Frequently asked questions

  1. Why does my consumer get InvalidMessageSizeException?

    This typically means that the "fetch size" of the consumer is too small. Each time the consumer pulls data from the broker, it reads bytes up to a configured limit. If that limit is smaller than the largest single message stored in Kafka, the consumer can't decode the message properly and will throw an InvalidMessageSizeException. To fix this, increase the limit by setting the property "fetch.size" properly in config/consumer.properties. The default fetch.size is 300,000 bytes.
  2. On EC2, why can't my high-level consumers connect to the brokers?

    When a broker starts up, it registers its host ip in ZK. The high-level consumer later uses the registered host ip to establish the socket connection to the broker. By default, the registered ip is given by InetAddress.getLocalHost.getHostAddress. Typically, this should return the real ip of the host. However, in EC2, the returned ip is an internal one and can't be connected to from outside. The solution is to explicitly set the host ip to be registered in ZK by setting the "hostname" property in server.properties.
  3. My consumer seems to have stopped, why?

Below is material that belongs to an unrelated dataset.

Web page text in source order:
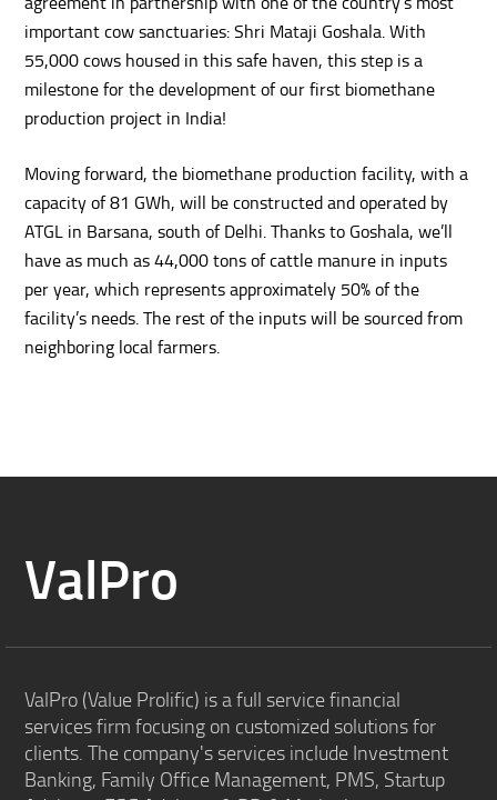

    First, try to figure out if the consumer has really stopped or is just slow, using our tool ConsumerOffsetChecker.
    bin/kafka-run-class.sh kafka.tools.ConsumerOffsetChecker --group consumer-group1 --zkconnect zkhost:zkport --topic topic1
    consumer-group1,topic1,0-0 (Group,Topic,BrokerId-PartitionId)
                Owner = consumer-group1-consumer1
      Consumer offset = 70121994703
                      = 70,121,994,703 (65.31G)
             Log size = 70122018287
                      = 70,122,018,287 (65.31G)
         Consumer lag = 23584
                      = 23,584 (0.00G)
    
    If consumer offset is not moving after some time, then consumer is likely to have stopped. If consumer offset is moving, but consumer lag (difference between the end of the log and the consumer offset) is increasing, the consumer is slower than the producer. If the consumer is slow, the typical solution is to increase the degree of parallelism in the consumer. This may require increasing the number of partitions of a topic. If a consumer has stopped, one of the typical causes is that the application code that consumes messages somehow died and therefore killed the consumer thread. We recommend using a try/catch clause to log all Throwable in the consumer logic.